Saturday, September 21, 2013

The Hands of Orlac (1924)

Director: Robert Wiene                                   Writer: Louis Nerz
Film Score: Paul Mercer (2008)                       Cinematography: Günther Krampf
Starring: Conrad Veidt, Alexandra Sorina, Fritz Kortner and Hans Homma

Another piece of classic silent cinema from famed German director Robert Wiene that also stars Conrad Veidt, the first, of course, being The Cabinet of Dr. Caligari. But the two films could not be more different. While Caligari was an Expressionist tour de force, filmed entirely in the studio with the lighting painted right onto the sets, Orlac is almost the opposite with an amazing display of exterior location shooting, realistic sets, and some of the most impressive night sequences ever to appear in silent film. The Hands of Orlac was adapted for the screen from the novel by Maurice Renard and was a big hit in Germany at the time. Unfortunately, it took three years for it to be distributed in the U.S. and by then the critical reception wasn’t nearly as positive.
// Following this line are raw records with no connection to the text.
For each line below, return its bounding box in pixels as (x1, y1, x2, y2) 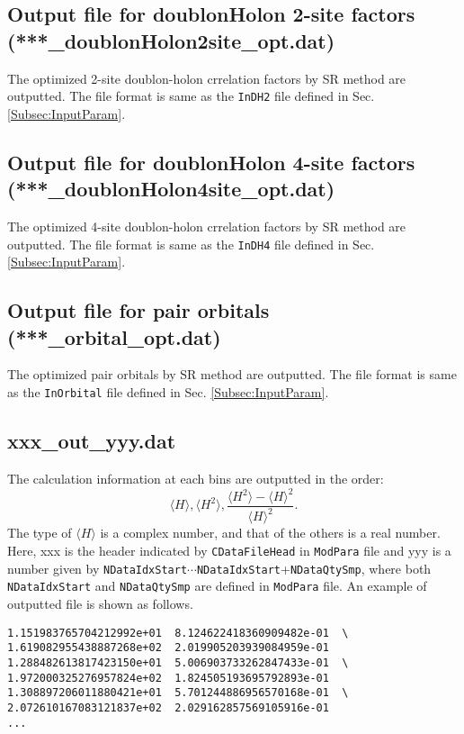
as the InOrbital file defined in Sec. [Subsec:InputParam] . (7, 383, 329, 402)
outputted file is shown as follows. (7, 594, 193, 612)
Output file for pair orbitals (7, 296, 270, 324)
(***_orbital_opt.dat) (7, 322, 221, 350)
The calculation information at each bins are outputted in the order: (7, 468, 384, 487)
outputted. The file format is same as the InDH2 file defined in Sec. (7, 86, 375, 105)
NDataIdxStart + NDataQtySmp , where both (196, 558, 432, 577)
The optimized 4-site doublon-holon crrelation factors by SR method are (7, 217, 406, 236)
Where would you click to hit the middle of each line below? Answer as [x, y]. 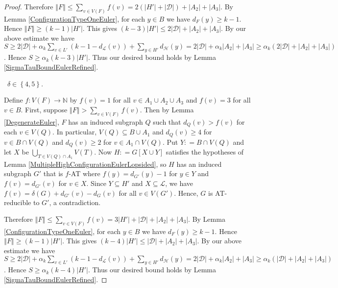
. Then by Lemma [167, 109]
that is [53, 173]
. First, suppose [44, 109]
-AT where [84, 173]
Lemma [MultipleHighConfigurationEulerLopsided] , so [85, 164]
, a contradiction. [75, 202]
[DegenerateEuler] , [32, 121]
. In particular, [75, 132]
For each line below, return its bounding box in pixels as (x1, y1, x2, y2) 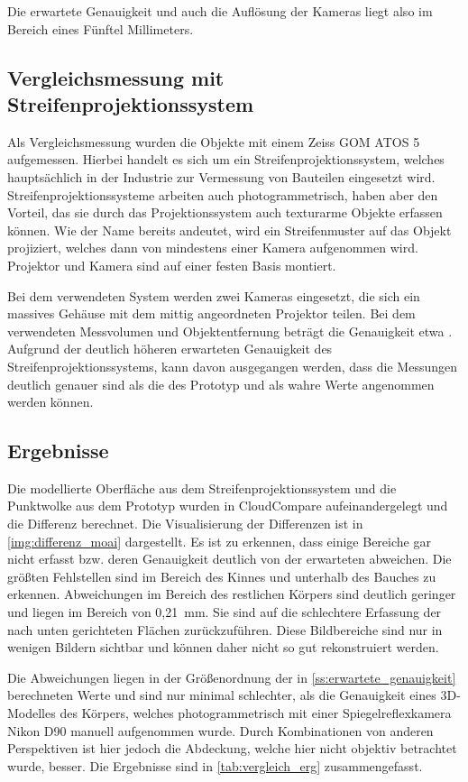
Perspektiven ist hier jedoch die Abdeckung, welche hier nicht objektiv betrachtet (7, 739, 457, 758)
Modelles (7, 704, 56, 722)
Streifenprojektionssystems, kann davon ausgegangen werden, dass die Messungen (7, 356, 457, 375)
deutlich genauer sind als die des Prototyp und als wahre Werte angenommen (7, 374, 435, 393)
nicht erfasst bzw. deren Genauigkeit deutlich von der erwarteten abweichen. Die (7, 549, 452, 568)
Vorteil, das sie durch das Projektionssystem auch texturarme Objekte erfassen (7, 203, 443, 222)
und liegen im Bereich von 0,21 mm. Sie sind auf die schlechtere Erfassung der (7, 603, 442, 621)
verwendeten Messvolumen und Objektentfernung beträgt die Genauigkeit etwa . (7, 321, 453, 340)
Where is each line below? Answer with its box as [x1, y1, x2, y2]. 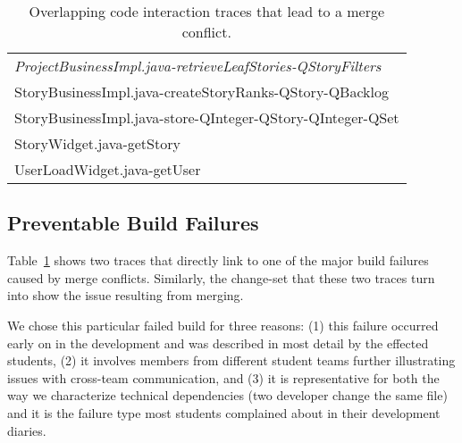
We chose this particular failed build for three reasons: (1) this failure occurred [7, 315, 439, 334]
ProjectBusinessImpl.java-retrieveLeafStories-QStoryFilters [14, 55, 382, 76]
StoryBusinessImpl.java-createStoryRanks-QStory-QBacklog [14, 81, 389, 102]
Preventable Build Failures [7, 209, 259, 237]
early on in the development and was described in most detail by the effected [7, 333, 429, 352]
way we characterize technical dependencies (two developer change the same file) [7, 386, 448, 405]
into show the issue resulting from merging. [7, 286, 244, 305]
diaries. [7, 421, 46, 439]

Veidt plays a concert pianist who is injured in a train wreck on his way home one night. His wife pleads with the doctor to save his hands, and when the doctor sees the body of an executed murderer come into the hospital he takes it upon himself to graft the murderer’s hands onto Veidt to replace his damaged ones. As soon as he learns of the switch Veidt becomes terrified, and almost immediately begins hallucinating that he sees the face of the murderer and imagines that the hands are still under his control. Alexandra Sorina, as Veidt’s wife, does an amazing job here, wide-eyed with fear and tortured throughout the film. While her acting style is certainly a product of its time--and I’m not a big fan of histrionic acting in silent films--it is perfect for this picture and is one of the great artistic qualities of the film. Veidt, on the other hand, is so tortured as to border on overacting. His performance makes Colin Clive’s in the 1935 remake seem positively restrained. Still, it is an amazing performance, a demonstration of silent film acting that attempts to wring every bit of emotion from the audience.
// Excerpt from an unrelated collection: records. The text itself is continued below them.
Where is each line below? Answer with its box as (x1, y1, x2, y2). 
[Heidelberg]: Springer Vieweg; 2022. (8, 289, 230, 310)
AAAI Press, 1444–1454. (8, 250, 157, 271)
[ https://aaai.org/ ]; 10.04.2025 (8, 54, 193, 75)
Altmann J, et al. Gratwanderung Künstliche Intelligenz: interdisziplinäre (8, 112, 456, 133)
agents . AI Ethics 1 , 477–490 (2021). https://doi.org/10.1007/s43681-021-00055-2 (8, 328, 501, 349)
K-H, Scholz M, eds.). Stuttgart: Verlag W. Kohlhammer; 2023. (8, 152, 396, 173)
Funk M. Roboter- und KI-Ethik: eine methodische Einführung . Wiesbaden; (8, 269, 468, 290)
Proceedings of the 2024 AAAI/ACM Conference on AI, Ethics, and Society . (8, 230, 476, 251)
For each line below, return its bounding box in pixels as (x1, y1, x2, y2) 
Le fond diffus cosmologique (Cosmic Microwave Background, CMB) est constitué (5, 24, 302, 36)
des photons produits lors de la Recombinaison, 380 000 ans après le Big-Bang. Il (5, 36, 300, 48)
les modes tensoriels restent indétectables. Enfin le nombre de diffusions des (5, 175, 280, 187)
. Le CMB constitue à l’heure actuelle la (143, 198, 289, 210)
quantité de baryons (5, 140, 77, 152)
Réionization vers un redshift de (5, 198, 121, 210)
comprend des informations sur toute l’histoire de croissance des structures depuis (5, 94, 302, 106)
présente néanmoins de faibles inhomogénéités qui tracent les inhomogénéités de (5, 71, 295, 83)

Likewise, the direction by Wiene has its ups and downs. There are some incredible shots, like the living room where the piano sits with an overhead spotlight on it casting everything else into darkness. And the nighttime scenes that open the film at the site of the railway accident are stunning. The camera following the car in the night, with just the headlights illuminating the road ahead is like a realistic version of an iris shot. And the flare of the train headlight as it moves past the screen, whether intended or not, is phenomenal. But his direction of the actors seems glacial, with long stretches of slow moving actors shuffling across the screen like Frankenstein’s monster, or Veidt moving his hands to his face with excruciating slowness. The composition of his scenes, however, is brilliant for the time and is a pleasure to see.

Though touted on DVD sleeves and box sets as an Expressionist horror film, it is neither. It is a suspense film that deals with mental instability and murder. It’s very atmospheric and the reconstruction by Kino International uses the two existing prints to make the most complete version available. What seems most fascinating to me, however, is how the film appears to have influenced Fritz Lang’s Metropolis. There is a discussion by the doctor about how the heart and head control the hands, Orlac the Elder seems to be a model for Freder, and Fritz Kortner is certainly the prototype for Rottwang. The film was remade several times, the most famous being Mad Love from 1935, directed by Karl Freund and starring Peter Lorre. The one negative I have about the Kino disc is the film score by Paul Mercer, which I did not like at all. But that aside, The Hands of Orlac is yet another superb example of European silent filmmaking.